Review: Rogerbert.com

Once upon a time in Anatolia

A slow-burn study of investigatory obsession and police bureaucracy, Nuri Bilge Ceylan’s mesmerizing “Once Upon a Time in Anatolia” plays like “Zodiac” meets “Police, Adjective.” That’s a tough combination to pull off: Neither David Fincher’s epic tale of the infamous decade-spanning serial killer hunt nor Romanian director Corneliu Porumboiu’s minimalist cop drama come with easy answers. But Ceylan has made a similarly analytical brain teaser, rendered in patient and sharply philosophical terms.

Review: Cannes

The skin I live in

The Skin I Live In is cold, cruel, detached; its grim sex scenes—if that is the right phrase: really they are scenes of molestation if not outright rape—are scenes of disaffection, discomfort, suffering.
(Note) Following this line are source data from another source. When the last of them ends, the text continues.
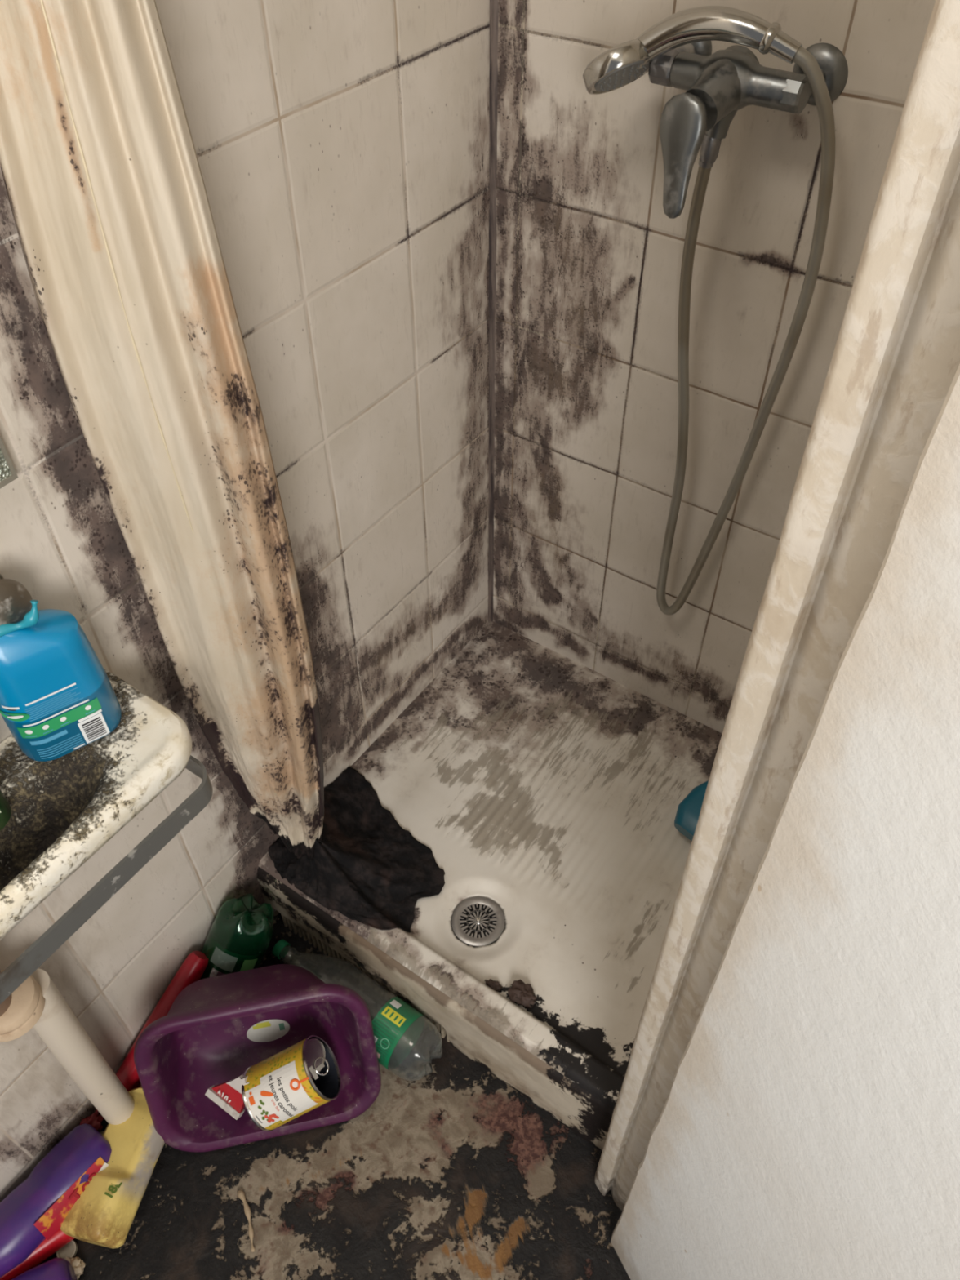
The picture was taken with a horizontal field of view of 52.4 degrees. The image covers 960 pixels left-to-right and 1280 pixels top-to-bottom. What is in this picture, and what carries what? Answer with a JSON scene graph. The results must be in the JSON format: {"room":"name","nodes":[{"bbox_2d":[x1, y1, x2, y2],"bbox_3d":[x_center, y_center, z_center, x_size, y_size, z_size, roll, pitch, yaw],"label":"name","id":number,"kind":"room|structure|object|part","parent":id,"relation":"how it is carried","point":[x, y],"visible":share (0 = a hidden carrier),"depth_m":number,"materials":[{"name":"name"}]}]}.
{"room":"damaged room","nodes":[
{"label":"damaged room","id":0,"kind":"room"},
{"bbox_2d":[0,0,489,1202],"bbox_3d":[-0.552,-0.146,0.698,0.001,2.420,2.000,27,52,23],"label":"wall","id":1,"kind":"structure","parent":0,"point":[341,146],"depth_m":1.25,"materials":[{"name":"tile"}]},
{"bbox_2d":[0,436,17,488],"bbox_3d":[-0.506,-0.166,0.757,0.010,0.249,0.242,27,52,23],"label":"panel","id":2,"kind":"object","parent":1,"relation":"attached to","point":[8,474],"visible":1,"depth_m":0.90,"materials":[{"name":"clear glass"}]},
{"bbox_3d":[-0.507,-0.167,0.754,0.005,0.244,0.238,27,52,23],"label":"pane","id":3,"kind":"part","parent":2,"relation":"part of","materials":[{"name":"clear glass"}]},
{"bbox_2d":[0,573,32,625],"bbox_3d":[-0.468,-0.027,0.929,0.054,0.076,0.076,27,52,23],"label":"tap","id":4,"kind":"object","parent":1,"relation":"attached to","point":[15,597],"visible":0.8,"depth_m":0.92,"materials":[{"name":"silver metal"}]},
{"bbox_2d":[0,968,134,1124],"bbox_3d":[-0.548,0.528,1.253,0.087,0.640,0.076,-21,50,-18],"label":"pipe","id":5,"kind":"object","parent":1,"relation":"attached to","point":[37,1003],"visible":0.8,"depth_m":1.23,"materials":[{"name":"white plastic"}]},
{"bbox_2d":[0,969,44,1042],"bbox_3d":[-0.553,0.427,1.142,0.076,0.046,0.076,27,52,23],"label":"pipe collar","id":6,"kind":"object","parent":5,"relation":"on","point":[21,1011],"depth_m":1.12,"materials":[{"name":"beige plastic"}]},
{"bbox_2d":[0,667,191,940],"bbox_3d":[-0.492,0.234,1.007,0.169,0.118,0.445,27,52,23],"label":"basin","id":7,"kind":"object","parent":1,"relation":"attached to","point":[64,809],"visible":0.73,"depth_m":1.03,"materials":[{"name":"ceramic"}]},
{"bbox_2d":[0,789,11,830],"bbox_3d":[-0.510,0.134,0.936,0.066,0.154,0.053,-27,52,-23],"label":"bottle","id":8,"kind":"object","parent":7,"relation":"on","point":[5,807],"visible":1,"depth_m":0.98,"materials":[{"name":"plastic"}]},
{"bbox_2d":[0,600,121,761],"bbox_3d":[-0.440,0.032,0.985,0.108,0.194,0.063,-27,52,-23],"label":"bottle","id":9,"kind":"object","parent":7,"relation":"on","point":[57,697],"visible":1,"depth_m":0.97,"materials":[{"name":"plastic"}]},
{"bbox_3d":[-0.407,0.093,1.029,0.025,0.034,0.001,-27,52,-23],"label":"barcode panel","id":10,"kind":"part","parent":9,"relation":"part of","materials":[{"name":"white paper"}]},
{"bbox_2d":[0,755,213,1004],"bbox_3d":[-0.489,0.253,1.019,0.179,0.032,0.430,27,52,23],"label":"bracket","id":11,"kind":"object","parent":1,"relation":"attached to","point":[68,924],"visible":0.81,"depth_m":1.01,"materials":[{"name":"grey paint"}]},
{"bbox_2d":[0,0,444,933],"bbox_3d":[-0.207,-0.245,0.961,0.276,1.871,0.292,27,52,23],"label":"shower curtain","id":12,"kind":"object","parent":1,"relation":"hanging from","point":[106,192],"visible":1,"depth_m":0.92,"materials":[{"name":"fabric"}]},
{"bbox_2d":[38,910,630,1279],"bbox_3d":[0.085,0.971,1.299,1.600,0.001,2.050,27,52,23],"label":"floor","id":13,"kind":"structure","parent":0,"point":[452,1172],"depth_m":1.44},
{"bbox_2d":[0,1228,74,1279],"bbox_3d":[-0.639,0.863,1.370,0.181,0.044,0.044,-30,54,-25],"label":"bottle","id":14,"kind":"object","parent":13,"relation":"on","point":[60,1239],"visible":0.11,"depth_m":1.36,"materials":[{"name":"plastic"}]},
{"bbox_2d":[11,1257,77,1279],"bbox_3d":[-0.630,0.909,1.308,0.171,0.082,0.084,-24,51,-20],"label":"bottle","id":15,"kind":"object","parent":13,"relation":"on","point":[56,1268],"visible":1,"depth_m":1.32,"materials":[{"name":"plastic"}]},
{"bbox_2d":[0,1123,111,1277],"bbox_3d":[-0.639,0.822,1.375,0.106,0.089,0.274,29,53,25],"label":"bottle","id":16,"kind":"object","parent":13,"relation":"on","point":[33,1211],"visible":0.92,"depth_m":1.37,"materials":[{"name":"plastic"}]},
{"bbox_2d":[56,1240,77,1259],"bbox_3d":[-0.587,0.868,1.388,0.027,0.013,0.028,-8,47,-7],"label":"cap","id":17,"kind":"object","parent":13,"relation":"on","point":[69,1250],"visible":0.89,"depth_m":1.39,"materials":[{"name":"white plastic"}]},
{"bbox_2d":[66,1256,85,1279],"bbox_3d":[-0.570,0.883,1.370,0.033,0.022,0.029,9,48,8],"label":"lump","id":18,"kind":"object","parent":13,"relation":"on","point":[77,1264],"visible":0.69,"depth_m":1.37,"materials":[{"name":"beige paper"}]},
{"bbox_2d":[80,1109,103,1131],"bbox_3d":[-0.597,0.745,1.492,0.036,0.032,0.055,27,52,23],"label":"wrapper","id":19,"kind":"object","parent":13,"relation":"on","point":[95,1119],"visible":0.4,"depth_m":1.49,"materials":[{"name":"red plastic"}]},
{"bbox_2d":[59,1086,164,1248],"bbox_3d":[-0.525,0.766,1.431,0.101,0.094,0.207,10,48,9],"label":"bottle","id":20,"kind":"object","parent":13,"relation":"on","point":[104,1214],"visible":0.76,"depth_m":1.39,"materials":[{"name":"plastic"}]},
{"bbox_2d":[133,1080,141,1088],"bbox_3d":[-0.529,0.700,1.523,0.051,0.047,0.062,27,52,23],"label":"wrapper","id":21,"kind":"object","parent":13,"relation":"on","point":[139,1085],"visible":0.13,"depth_m":1.51,"materials":[{"name":"red plastic"}]},
{"bbox_2d":[115,951,208,1091],"bbox_3d":[-0.499,0.598,1.526,0.038,0.144,0.216,27,53,23],"label":"bottle","id":22,"kind":"object","parent":13,"relation":"on","point":[191,971],"visible":0.56,"depth_m":1.51,"materials":[{"name":"plastic"}]},
{"bbox_2d":[200,893,274,979],"bbox_3d":[-0.399,0.507,1.581,0.097,0.190,0.165,32,55,26],"label":"bottle","id":23,"kind":"object","parent":13,"relation":"on","point":[239,936],"visible":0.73,"depth_m":1.53,"materials":[{"name":"green plastic"}]},
{"bbox_2d":[236,1190,254,1252],"bbox_3d":[-0.337,0.842,1.416,0.013,0.011,0.084,-18,49,-16],"label":"twig","id":24,"kind":"object","parent":13,"relation":"on","point":[240,1193],"visible":1,"depth_m":1.42,"materials":[{"name":"beige wood"}]},
{"bbox_2d":[133,964,381,1152],"bbox_3d":[-0.329,0.605,1.465,0.337,0.251,0.199,-9,47,-8],"label":"tub","id":25,"kind":"object","parent":13,"relation":"on","point":[217,1028],"visible":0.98,"depth_m":1.48,"materials":[{"name":"purple plastic"}]},
{"bbox_2d":[204,1074,248,1119],"bbox_3d":[-0.374,0.676,1.466,0.064,0.052,0.052,25,52,22],"label":"carton","id":26,"kind":"object","parent":25,"relation":"in","point":[228,1095],"visible":1,"depth_m":1.46,"materials":[{"name":"red cardboard"}]},
{"bbox_2d":[217,1089,231,1102],"bbox_3d":[-0.382,0.682,1.458,0.025,0.001,0.010,21,92,15],"label":"print","id":27,"kind":"object","parent":26,"relation":"on","point":[219,1091],"depth_m":1.46},
{"bbox_2d":[241,1035,341,1131],"bbox_3d":[-0.284,0.668,1.472,0.144,0.136,0.097,-12,48,-11],"label":"can","id":28,"kind":"object","parent":25,"relation":"in","point":[304,1076],"visible":1,"depth_m":1.44,"materials":[{"name":"metal"}]},
{"bbox_2d":[257,1099,268,1120],"bbox_3d":[-0.317,0.693,1.433,0.017,0.006,0.037,-30,90,8],"label":"picture","id":29,"kind":"object","parent":28,"relation":"on","point":[263,1104],"depth_m":1.43,"materials":[{"name":"green"}]},
{"bbox_3d":[-0.319,0.687,1.436,0.034,0.011,0.060,-30,90,8],"label":"white panel","id":30,"kind":"part","parent":28,"relation":"part of","materials":[{"name":"white paper"}]},
{"bbox_2d":[260,1090,273,1096],"bbox_3d":[-0.312,0.665,1.431,0.021,0.007,0.007,5,47,5],"label":"picture","id":31,"kind":"object","parent":28,"relation":"on","point":[263,1093],"depth_m":1.43,"materials":[{"name":"orange paper"}]},
{"bbox_2d":[264,1114,279,1123],"bbox_3d":[-0.306,0.701,1.433,0.019,0.007,0.017,-30,90,8],"label":"picture","id":32,"kind":"object","parent":28,"relation":"on","point":[268,1118],"depth_m":1.43,"materials":[{"name":"red"}]},
{"bbox_3d":[-0.283,0.666,1.433,0.062,0.018,0.072,-30,90,8],"label":"white panel","id":33,"kind":"part","parent":28,"relation":"part of","materials":[{"name":"white paper"}]},
{"bbox_3d":[-0.253,0.631,1.470,0.029,0.049,0.056,17,49,15],"label":"lid","id":34,"kind":"part","parent":28,"relation":"part of","materials":[{"name":"metal"}]},
{"bbox_3d":[-0.239,0.638,1.456,0.022,0.022,0.028,-30,90,8],"label":"ring pull","id":35,"kind":"part","parent":28,"relation":"part of","materials":[{"name":"metal"}]},
{"bbox_2d":[271,939,443,1080],"bbox_3d":[-0.207,0.590,1.587,0.333,0.097,0.096,27,53,23],"label":"clear bottle","id":36,"kind":"object","parent":13,"relation":"on","point":[407,1042],"visible":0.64,"depth_m":1.53,"materials":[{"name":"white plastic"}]},
{"bbox_2d":[257,621,722,1151],"bbox_3d":[0.112,0.371,1.742,0.703,0.174,0.701,27,52,23],"label":"shower tray","id":37,"kind":"object","parent":13,"relation":"on","point":[547,790],"visible":0.88,"depth_m":1.65,"materials":[{"name":"white ceramic"}]},
{"bbox_2d":[450,904,505,947],"bbox_3d":[-0.003,0.461,1.594,0.089,0.006,0.089,27,52,23],"label":"drain","id":38,"kind":"object","parent":37,"relation":"on","point":[472,926],"depth_m":1.59,"materials":[{"name":"silver metal"}]},
{"bbox_2d":[485,978,502,991],"bbox_3d":[0.020,0.532,1.501,0.030,0.014,0.018,27,52,23],"label":"lump","id":39,"kind":"object","parent":37,"relation":"on","point":[494,984],"visible":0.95,"depth_m":1.50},
{"bbox_2d":[507,979,536,1008],"bbox_3d":[0.065,0.540,1.485,0.045,0.026,0.038,27,52,23],"label":"lump","id":40,"kind":"object","parent":37,"relation":"on","point":[521,993],"visible":1,"depth_m":1.48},
{"bbox_2d":[674,780,708,841],"bbox_3d":[0.407,0.262,1.655,0.186,0.083,0.074,-33,55,-27],"label":"bottle","id":41,"kind":"object","parent":37,"relation":"on","point":[689,809],"visible":0.31,"depth_m":1.63,"materials":[{"name":"plastic"}]},
{"bbox_2d":[493,0,935,733],"bbox_3d":[0.321,-0.596,1.115,0.740,2.420,0.001,27,52,23],"label":"wall","id":42,"kind":"structure","parent":0,"point":[589,255],"depth_m":1.36,"materials":[{"name":"tile"}]},
{"bbox_2d":[488,0,497,622],"bbox_3d":[0.017,-0.799,1.196,0.009,2.240,0.009,27,52,23],"label":"trim","id":43,"kind":"structure","parent":42,"relation":"attached to","point":[493,73],"depth_m":1.47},
{"bbox_2d":[648,40,848,218],"bbox_3d":[0.254,-0.563,1.066,0.219,0.143,0.171,27,52,23],"label":"shower mixer","id":44,"kind":"object","parent":42,"relation":"attached to","point":[719,84],"visible":0.91,"depth_m":1.03,"materials":[{"name":"silver metal"}]},
{"bbox_3d":[0.210,-0.518,1.043,0.035,0.117,0.054,-34,55,-27],"label":"lever","id":45,"kind":"part","parent":44,"relation":"part of","materials":[{"name":"silver metal"}]},
{"bbox_2d":[582,5,835,614],"bbox_3d":[0.261,-0.349,1.324,0.302,0.887,0.081,16,49,14],"label":"shower","id":46,"kind":"object","parent":44,"relation":"attached to","point":[620,65],"visible":0.99,"depth_m":1.09,"materials":[{"name":"silver metal"}]},
{"bbox_3d":[0.229,-0.629,1.025,0.157,0.069,0.031,24,51,21],"label":"handle","id":47,"kind":"part","parent":46,"relation":"part of","materials":[{"name":"silver metal"}]},
{"bbox_3d":[0.418,-0.237,0.778,0.050,2.410,0.700,27,52,23],"label":"wall","id":48,"kind":"structure","parent":0,"visible":0},
{"bbox_2d":[595,0,959,1211],"bbox_3d":[0.224,-0.019,0.575,0.103,2.410,0.094,27,52,23],"label":"trim","id":49,"kind":"structure","parent":48,"relation":"attached to","point":[895,360],"depth_m":0.51,"materials":[{"name":"beige paint"}]},
{"bbox_2d":[610,363,959,1279],"bbox_3d":[0.364,0.400,0.441,0.036,2.020,0.742,-21,50,-18],"label":"door","id":50,"kind":"structure","parent":48,"relation":"in","point":[807,1127],"depth_m":0.59,"materials":[{"name":"white paint"}]}
]}
So the loss of sensation extends to pleasure too, and I would say that the problem of the film is its “visual un-pleasure,” the fact that the enjoyable Almodóvar trademarks have gone missing. Where are the exuberant humor, the farcical coincidences? Where is melodrama? Where, in a more subdued mode, is the tender reconciliation that gives Volver and Broken Embraces their emotional force? Where, finally, is the polymorphous eroticism? (Think of Kika, for example, with its multiple infidelities and irrepressible libidos!) When Zeca in his kinky tiger-face codpiece licks the black-and-white CCTV image of Vera doing yoga, is this in fact the only persuasive representation of desire in the whole film? What kind of Almodóvar movie is this?

Review: Film Quarterly

Brother

The film that made enfant terrible Aleksey Balabanov’s name, Brother was a domestic smash hit. Almost single-handedly igniting the notion of a homegrown genre cinema, this morally ambiguous gangster movie with a killer soundtrack embodies the mercenary dog-eat-dog spirit of Russia’s “Wild Nineties.”

Review: Mubi

Brother 2

Capturing the head-on collision of Russian and American values at the start of a new century, this superlative sequel wryly tackles questions of personal agency and bravado. Interrogating stereotype with Aleksey Balabanov’s savage wit, Brother 2 subversively needles the notion of national identity.

Review: Mubi

The girl with the Dragon Tatoo

The Girl with the Dragon Tattoo (based on a book of the same name) features a rare and refreshing portrayal of hacking: the main computer genius, Lisbeth Salander, uses a very ordinary-looking Mac. She combines social engineering, phishing and more sophisticated break-in techniques to extract information from targets. Hackers in films tend to have comically, over-the-top computer setups that resemble complex battle stations, whereas in the real world the best hackers can use mainstream devices.

Review: Skyscape

First cow

First Cow is not just a masterpiece on the subtlety of direction. The razor-sharp editing (by Reichardt herself) connects seemingly far-flung spaces and time periods with fine precision. Present-day Oregon and its 19th-century counterpart, with social interactions and burgeoning businesses, cohabit harmoniously.

Review: Firstpost

The Sacrifice

"The Sacrifice" is not the sort of movie most people will choose to see, but those with the imagination to risk it may find it rewarding. Everything depends on the ability to empathize with the man in the movie, and Tarkovsky refuses to reach out with narrative tricks in order to involve us. Some movies work their magic in the minds of the audience; this one stays resolutely on the screen, going about its urgent business and leaving us free to participate only if we want to.